# Crackle bottle...help



## Rusty (Feb 2, 2018)

This was my grandmothers. In 1972 she had made a list of her valuable possessions. This bottle is on the list and she stated at that time that is was over 100 years old. Not sure why she thought that and if she was correct. No markings on it. Has a small chip on top. Other than that it appears to be in very good condition. Any experts have any thoughts on what it may be and value?  Thank you.


----------



## CanadianBottles (Feb 2, 2018)

Could you post a picture of the lip from the side?  It certainly doesn't look like it predates 1872 to me, but I'm not sure how old it is or what it is.


----------



## Rusty (Feb 2, 2018)

Here are a few more photos


----------



## CanadianBottles (Feb 2, 2018)

Hmm that's definitely a very interesting piece.  I'm getting a turn of the century vibe to it from that lip, but I've also never seen anything like it before.  Hopefully someone here will recognize it.


----------



## botlguy (Feb 3, 2018)

1900 give or take 10 years.
Jim S


----------



## shotdwn (Feb 3, 2018)

I believe Jim S has the date right on the bottle but it looks to me the crackling was done at a later date. It was a craze in the 1980's and 1990's for crafters to crackle glass bottles and insulators like that for decorative purposes.


----------



## botlguy (Feb 3, 2018)

I don't believe this was done post manufacture. I am very familiar with the crackling done to insulators and it cracked the entire piece. The neck of this bottle is not crackled. How'd they do that?
Jim S


----------



## shotdwn (Feb 3, 2018)

I wouldn't think a bottle manufacture would crackle the heel and the bottom of the bottle. The way to crackle it like this is not cool at a fast rate on the neck by keeping it out of the cold water you immersed the rest of the bottle in thus not causing it to cool real fast and crackle like the rest of the bottle. What would be the purpose of a manufacturer to crackle and weaken the bottle to put a product in.


----------



## botlguy (Feb 3, 2018)

Glass manufacturers have the ability to do this sort of thing for decoration purposes without weakening the glass. All sorts of decorator / art ware is found everywhere with this appearance, usual with garish bright colors. I'll see of I can find some examples online.
Jim S


----------



## botlguy (Feb 3, 2018)

here's an example with the exact same technique.


----------



## shotdwn (Feb 3, 2018)

That shows that it can be done either in a factory or after the fact but it can be done. We will just have to agree to disagree on the bottle in question. It was nice discussing this with you and at least we present both possibilities.


----------



## botlguy (Feb 3, 2018)

shotdwn said:


> That shows that it can be done either in a factory or after the fact but it can be done. We will just have to agree to disagree on the bottle in question. It was nice discussing this with you and at least we present both possibilities.

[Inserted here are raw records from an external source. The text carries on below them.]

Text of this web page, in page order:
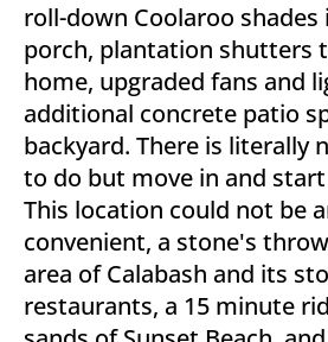
roll-down Coolaroo shades
porch, plantation shutters
home, upgraded fans and
additional concrete patio
backyard. There is literally
to do but move in and
This location could not be
convenient, a stone's
area of Calabash and its
restaurants, a 15 minute
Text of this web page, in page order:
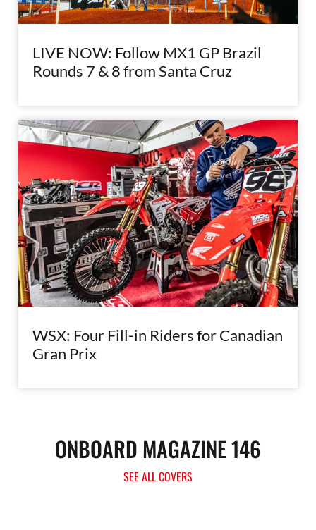
LIVE NOW: Follow MX1 GP Brazil
Rounds 7 & 8 from Santa Cruz
WSX: Four Fill-in Riders for Canadian
Gran Prix
ONBOARD MAGAZINE 146
SEE ALL COVERS
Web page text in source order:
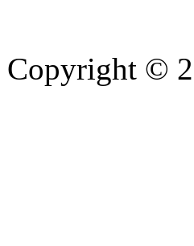
Copyright ©
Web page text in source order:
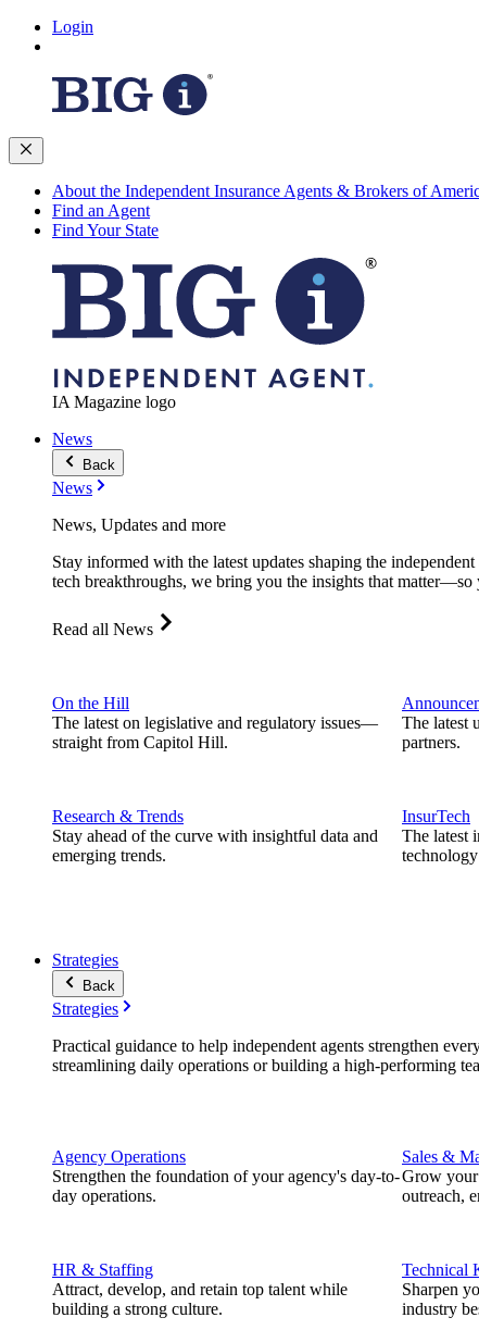
Login
About the Independent Insurance Agents & Brokers of
Find an Agent
Find Your State
IA Magazine logo
News
Back
News
News, Updates and more
Stay informed with the latest updates shaping the
tech breakthroughs, we bring you the insights that matter—so
Read all News
On the Hill
The latest on legislative and regulatory issues—
straight from Capitol Hill.
Research & Trends
Stay ahead of the curve with insightful data and
emerging trends.
The latest
partners.
InsurTech
The latest
Strategies
Back
Strategies
Practical guidance to help independent agents strengthen
streamlining daily operations or building a high-performing
Agency Operations
Strengthen the foundation of your agency's day-to-
day operations.
HR & Staffing
Attract, develop, and retain top talent while
building a strong culture.
Sales &
Grow
outreach,
Technical
Sharpen
industry
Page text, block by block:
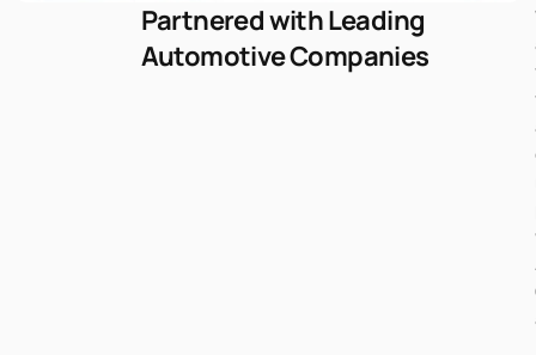
Partnered with Leading
Automotive Companies
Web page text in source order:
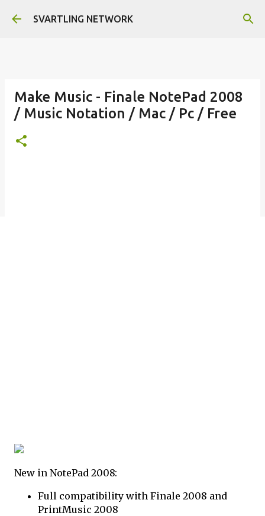
Skip to main content
SVARTLING NETWORK
Make Music - Finale NotePad 2008
/ Music Notation / Mac / Pc / Free
New in NotePad 2008:
Full compatibility with Finale 2008 and
PrintMusic 2008
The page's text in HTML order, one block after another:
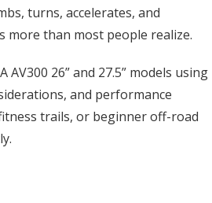
turns, accelerates, and
more than most people realize.
26” and 27.5” models using
and performance
trails, or beginner off-road
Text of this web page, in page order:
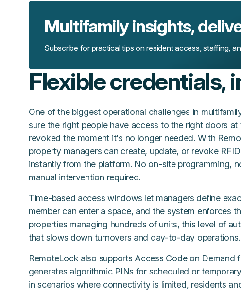
Multifamily insights,
Subscribe for practical tips on resident access, staffing,
Flexible credentials,
One of the biggest operational challenges in
sure the right people have access to the right doors
revoked the moment it's no longer needed. With
property managers can create, update, or revoke
instantly from the platform. No on-site programming,
manual intervention required.
Time-based access windows let managers define
member can enter a space, and the system enforces
properties managing hundreds of units, this level of
that slows down turnovers and day-to-day operations.
RemoteLock also supports Access Code on Demand
generates algorithmic PINs for scheduled or
in scenarios where connectivity is limited, residents
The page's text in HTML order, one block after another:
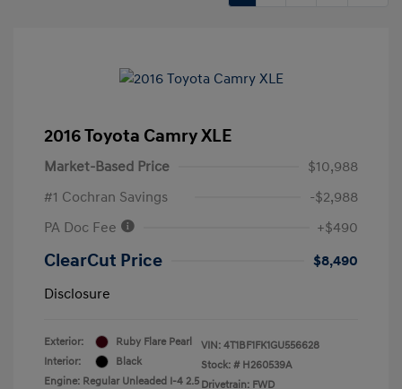
2016 Toyota Camry XLE
Market-Based Price
$10,988
#1 Cochran Savings
-$2,988
PA Doc Fee
+$490
ClearCut Price
$8,490
Disclosure
Exterior:
Ruby Flare Pearl
Interior:
Black
Engine: Regular Unleaded I-4 2.5
VIN: 4T1BF1FK1GU556628
Stock: # H260539A
Drivetrain: FWD
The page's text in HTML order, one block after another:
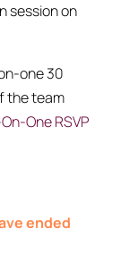
session on
one 30
the team
One RSVP
ended
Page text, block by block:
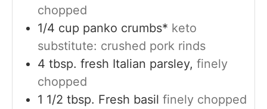
chopped
1/4 cup panko crumbs* keto
substitute: crushed pork rinds
4 tbsp. fresh Italian parsley, finely
chopped
1 1/2 tbsp. Fresh basil finely chopped
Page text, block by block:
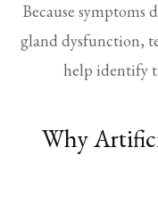
Because symptoms
gland dysfunction,
help identify
Why

I agree that it could be done in either time frame. My point was that it could be done and still hold product. Properly done the process does not weaken the glass. I'm tempted to try it with an old, plain whiskey bottle I have. I'll just have to borrow a bomb suit.


----------



## Rusty (Feb 4, 2018)

Thank you for the comments and information on this. I’m looking at listing it on eBay. Any thoughts on what it my be worth?


----------



## clemsongrl30 (Feb 7, 2018)

Hi I have a book on antique bottles of you would like to have it. Also I have antique price guide books too if interested


----------



## epackage (Feb 7, 2018)

It's an interesting piece, as for value there's not much there, I'd be surprised if you could find a buyer at more than $15-20, it it was a nice color you might be able to double that, it basically has decorator value as is IMHO...


----------



## steve e combs (Feb 7, 2018)

*I am new. Not sure how to do this*



Rusty said:


> Here are a few more photos


 I am new at this and not sure how to do it


----------



## David Fertig (Feb 7, 2018)

I have made insulators like this in the past.  Basically heat and then rapid cool.  Some times they crack in a couple parts, sometimes they crumble, and sometimes they stay together.  I had rather crude non-scientific methods - put in Mom's oven and then submerge in a sink of ice water.

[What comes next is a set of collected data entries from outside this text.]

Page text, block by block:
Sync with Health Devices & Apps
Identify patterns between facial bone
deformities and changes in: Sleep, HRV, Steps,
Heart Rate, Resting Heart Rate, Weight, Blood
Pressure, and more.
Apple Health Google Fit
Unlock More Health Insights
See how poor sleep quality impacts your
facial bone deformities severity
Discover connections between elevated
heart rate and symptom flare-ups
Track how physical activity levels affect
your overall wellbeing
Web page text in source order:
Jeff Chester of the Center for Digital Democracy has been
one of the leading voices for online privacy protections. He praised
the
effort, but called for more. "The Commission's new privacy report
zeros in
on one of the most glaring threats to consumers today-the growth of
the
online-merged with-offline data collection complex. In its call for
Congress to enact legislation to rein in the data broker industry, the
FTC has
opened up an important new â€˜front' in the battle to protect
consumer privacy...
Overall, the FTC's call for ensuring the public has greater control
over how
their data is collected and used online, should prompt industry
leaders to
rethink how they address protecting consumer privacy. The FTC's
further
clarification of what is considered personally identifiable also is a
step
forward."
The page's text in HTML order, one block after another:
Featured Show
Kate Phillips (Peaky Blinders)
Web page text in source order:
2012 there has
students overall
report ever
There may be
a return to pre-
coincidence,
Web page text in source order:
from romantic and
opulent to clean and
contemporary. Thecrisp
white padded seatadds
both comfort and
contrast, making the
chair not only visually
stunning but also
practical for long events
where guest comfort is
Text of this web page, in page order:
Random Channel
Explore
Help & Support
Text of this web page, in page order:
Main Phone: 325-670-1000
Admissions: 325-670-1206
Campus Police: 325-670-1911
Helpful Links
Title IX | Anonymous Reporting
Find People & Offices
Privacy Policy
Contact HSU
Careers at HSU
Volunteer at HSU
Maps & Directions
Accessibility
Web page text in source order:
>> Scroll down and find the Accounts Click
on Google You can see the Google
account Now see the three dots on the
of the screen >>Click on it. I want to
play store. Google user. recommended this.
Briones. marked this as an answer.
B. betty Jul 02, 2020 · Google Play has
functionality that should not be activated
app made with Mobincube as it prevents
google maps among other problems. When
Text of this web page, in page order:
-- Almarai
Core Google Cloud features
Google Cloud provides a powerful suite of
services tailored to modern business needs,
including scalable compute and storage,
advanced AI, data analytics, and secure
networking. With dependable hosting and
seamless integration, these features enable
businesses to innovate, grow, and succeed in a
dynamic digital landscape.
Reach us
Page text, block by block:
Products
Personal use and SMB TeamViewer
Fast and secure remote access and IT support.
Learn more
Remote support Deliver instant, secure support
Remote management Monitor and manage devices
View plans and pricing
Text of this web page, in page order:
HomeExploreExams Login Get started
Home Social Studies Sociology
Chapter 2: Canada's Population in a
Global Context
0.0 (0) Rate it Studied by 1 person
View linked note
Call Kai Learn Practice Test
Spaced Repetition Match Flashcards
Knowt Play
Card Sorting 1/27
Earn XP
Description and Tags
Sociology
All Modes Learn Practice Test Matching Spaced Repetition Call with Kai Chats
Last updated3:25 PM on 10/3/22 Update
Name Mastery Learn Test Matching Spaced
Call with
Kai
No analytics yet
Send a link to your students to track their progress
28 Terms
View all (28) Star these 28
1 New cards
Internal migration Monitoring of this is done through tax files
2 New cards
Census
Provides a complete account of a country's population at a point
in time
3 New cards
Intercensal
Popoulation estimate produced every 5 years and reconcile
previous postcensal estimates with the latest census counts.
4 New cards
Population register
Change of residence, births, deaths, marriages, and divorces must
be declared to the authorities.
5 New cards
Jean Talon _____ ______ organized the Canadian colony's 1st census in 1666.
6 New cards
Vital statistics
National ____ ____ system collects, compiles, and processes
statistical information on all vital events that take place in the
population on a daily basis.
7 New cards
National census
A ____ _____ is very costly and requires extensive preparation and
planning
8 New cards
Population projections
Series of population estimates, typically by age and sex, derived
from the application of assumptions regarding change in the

I am sure with controlled conditions, you could easily do this and let the neck not crackled.

As to coloring - just put some food color in the water.  I think I did that and it worked.

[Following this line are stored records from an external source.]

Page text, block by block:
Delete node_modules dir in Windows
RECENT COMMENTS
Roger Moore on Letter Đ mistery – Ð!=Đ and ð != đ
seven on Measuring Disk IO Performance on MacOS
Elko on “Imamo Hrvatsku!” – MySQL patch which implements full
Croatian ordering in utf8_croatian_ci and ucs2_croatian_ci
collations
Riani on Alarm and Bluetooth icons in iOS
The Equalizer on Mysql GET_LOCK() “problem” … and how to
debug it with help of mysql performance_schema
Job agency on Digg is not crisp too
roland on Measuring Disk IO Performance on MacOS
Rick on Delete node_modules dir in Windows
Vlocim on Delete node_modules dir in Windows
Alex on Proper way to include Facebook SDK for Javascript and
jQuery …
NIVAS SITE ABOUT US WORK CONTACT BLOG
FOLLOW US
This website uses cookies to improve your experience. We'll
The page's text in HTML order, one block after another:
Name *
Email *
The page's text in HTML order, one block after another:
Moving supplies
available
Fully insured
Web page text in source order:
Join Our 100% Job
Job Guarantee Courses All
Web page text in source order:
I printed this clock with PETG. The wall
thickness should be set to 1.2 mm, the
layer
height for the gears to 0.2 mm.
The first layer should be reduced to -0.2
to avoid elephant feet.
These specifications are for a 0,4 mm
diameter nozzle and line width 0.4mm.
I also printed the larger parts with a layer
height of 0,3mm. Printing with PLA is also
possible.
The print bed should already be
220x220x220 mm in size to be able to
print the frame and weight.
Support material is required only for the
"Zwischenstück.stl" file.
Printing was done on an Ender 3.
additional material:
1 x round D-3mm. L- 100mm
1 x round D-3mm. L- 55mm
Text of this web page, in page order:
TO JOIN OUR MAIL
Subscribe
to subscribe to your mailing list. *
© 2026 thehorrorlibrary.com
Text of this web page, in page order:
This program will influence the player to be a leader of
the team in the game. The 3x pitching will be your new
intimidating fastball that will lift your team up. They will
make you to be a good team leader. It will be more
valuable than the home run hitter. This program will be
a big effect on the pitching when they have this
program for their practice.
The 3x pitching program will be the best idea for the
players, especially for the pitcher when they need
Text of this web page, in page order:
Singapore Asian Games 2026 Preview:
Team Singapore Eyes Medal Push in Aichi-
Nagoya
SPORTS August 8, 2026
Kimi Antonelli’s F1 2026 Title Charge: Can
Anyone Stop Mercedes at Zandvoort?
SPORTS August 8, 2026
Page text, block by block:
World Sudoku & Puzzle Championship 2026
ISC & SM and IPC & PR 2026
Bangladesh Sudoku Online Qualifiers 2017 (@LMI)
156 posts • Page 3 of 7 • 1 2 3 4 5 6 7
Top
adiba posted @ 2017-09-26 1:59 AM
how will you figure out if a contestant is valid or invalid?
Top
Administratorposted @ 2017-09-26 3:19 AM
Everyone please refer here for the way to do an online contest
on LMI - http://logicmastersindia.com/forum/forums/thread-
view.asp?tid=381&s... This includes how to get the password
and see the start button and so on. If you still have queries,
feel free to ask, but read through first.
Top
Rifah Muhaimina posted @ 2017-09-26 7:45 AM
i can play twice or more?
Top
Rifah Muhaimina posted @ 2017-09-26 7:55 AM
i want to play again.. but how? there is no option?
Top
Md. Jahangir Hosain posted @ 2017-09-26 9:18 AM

My opinion of the bottle in question is that it was done after manufacture as a craft project.  I cannot see the mold seams, so I cannot guess at a year, but do not see any Federal Law Forbids... or such, so assume that it is maybe TOC.  As to value, if it were mine, I'd be happy with $5 as the bottle itself has no value and the crackling puts it into the decorator/craft market.  This is not to say that you can't tie a ribbon around it and some cutesy saying and get $15 or $20.  Maybe start it at $19.99 and hope to get a buyer.  But I wouldn't expect competitive bidding.


----------



## Oldsdigger (Feb 7, 2018)

Very cool bottle !


----------



## Tracking Treasures (Feb 7, 2018)

I have a bottle with crackle glass, that we dug out of an old dump, circa 1890-1940 range. Mine has Owens Illinois markings.


----------



## saratogadriver (Feb 8, 2018)

Likely that one came from a dump that they burned over.   it didn't get hot enough to melt it but there was enough heat change to alter the glass.   I've seen that happen before.

Jim G





Tracking Treasures said:


> I have a bottle with crackle glass, that we dug out of an old dump, circa 1890-1940 range. Mine has Owens Illinois markings.View attachment 181423


----------



## jarhead67 (Feb 24, 2018)

I've seen this crackling texture on 1950's/70's liquor decanters, mostly licorice or anise schnapps. Seem to have been a fad with the fondu set.


----------